Indonesian Stock Market Faces Headwinds with New 12% VAT in 2025

Jakarta. The Indonesian stock market is set to face significant hurdles in 2025 with the introduction of a 12 percent value-added tax (VAT) starting January 1. This policy is expected to impact various economic sectors, particularly those reliant on domestic consumption, such as retail, automotive, and property.
Hendra Wardana, Founder of Stocknow.id, warned that the VAT hike would deal a heavy blow to consumer purchasing power. “Sectors dependent on secondary and tertiary consumption will face significant pressure. With weakened purchasing power, the potential for declining sales and profits is very real,” Hendra told Investor Daily, the Jakarta Globe's sister publication.
Retail and Automotive Hit Hard
According to Hendra, the retail and automotive sectors are among the most vulnerable. Retailers targeting the middle class, such as Mitra Adiperkasa (MAPI) and Ace Hardware Indonesia (ACES), are likely to see revenue declines.

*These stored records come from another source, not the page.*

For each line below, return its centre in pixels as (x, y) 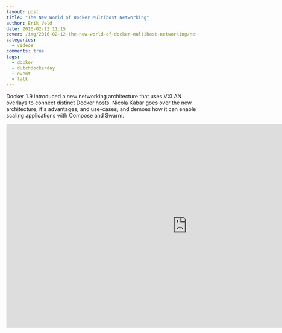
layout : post (23, 12)
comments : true (25, 51)
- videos (23, 46)
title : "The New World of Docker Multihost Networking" (78, 17)
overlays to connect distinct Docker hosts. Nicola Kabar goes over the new (99, 103)
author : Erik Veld (29, 23)
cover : (14, 34)
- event (21, 74)
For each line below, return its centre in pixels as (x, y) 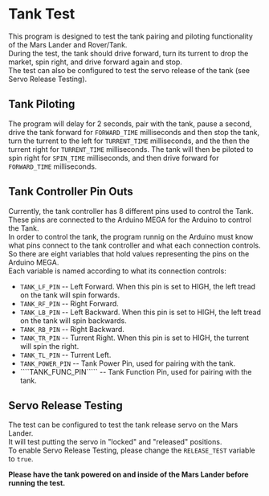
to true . (21, 459)
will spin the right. (49, 346)
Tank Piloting (42, 104)
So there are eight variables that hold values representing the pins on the (129, 253)
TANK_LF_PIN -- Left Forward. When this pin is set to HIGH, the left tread (137, 286)
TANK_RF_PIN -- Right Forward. (69, 303)
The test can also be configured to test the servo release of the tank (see (129, 70)
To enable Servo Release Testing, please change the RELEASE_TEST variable (132, 450)
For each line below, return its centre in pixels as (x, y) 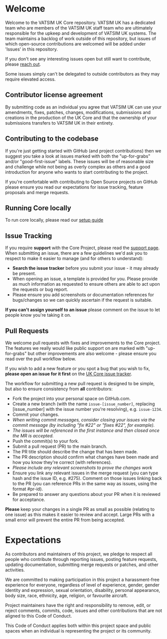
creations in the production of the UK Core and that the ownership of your (81, 118)
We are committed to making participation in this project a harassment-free (82, 579)
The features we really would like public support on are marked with (75, 348)
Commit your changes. (36, 414)
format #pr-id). (28, 489)
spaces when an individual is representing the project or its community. (79, 630)
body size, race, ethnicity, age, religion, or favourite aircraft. (67, 595)
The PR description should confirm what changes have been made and (85, 457)
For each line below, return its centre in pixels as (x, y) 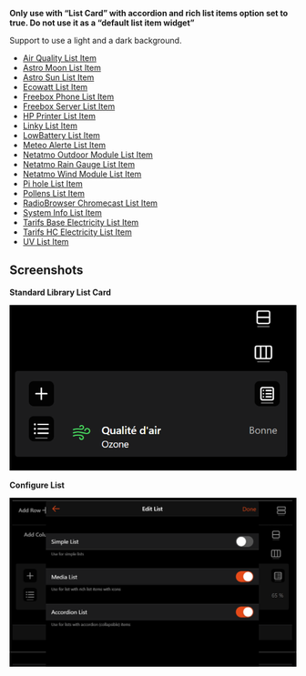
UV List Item (46, 242)
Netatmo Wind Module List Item (82, 174)
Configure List (37, 485)
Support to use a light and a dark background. (96, 40)
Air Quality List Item (60, 58)
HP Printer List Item (59, 116)
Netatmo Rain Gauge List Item (78, 164)
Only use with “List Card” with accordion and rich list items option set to (149, 13)

Similarly, Astra International (ASII), a key player in the automotive industry, is expected to experience additional challenges following earlier hits from rising fuel prices and economic uncertainty.
Property Sector Under Pressure
The property sector, including developers such as Bumi Serpong Damai (BSDE), Summarecon Agung (SMRA), and Ciputra Development (CTRA), faces difficulties in maintaining project appeal. Higher housing and construction material costs due to the VAT increase may deter new property sales.
Transportation, Logistics, and Other Sectors
The transportation and logistics sectors, including companies like Garuda Indonesia (GIAA), Adi Sarana Armada (ASSA), and Wahana Express (WEHA), are projected to see significant operational cost increases. Without efficiency improvements or higher service rates, profit margins could be squeezed.
Telecommunications and infrastructure sectors, including Telkom Indonesia (TLKM), XL Axiata (EXCL), and Indosat (ISAT), might face reduced demand for services. Meanwhile, infrastructure projects could encounter financing challenges due to the additional tax burden.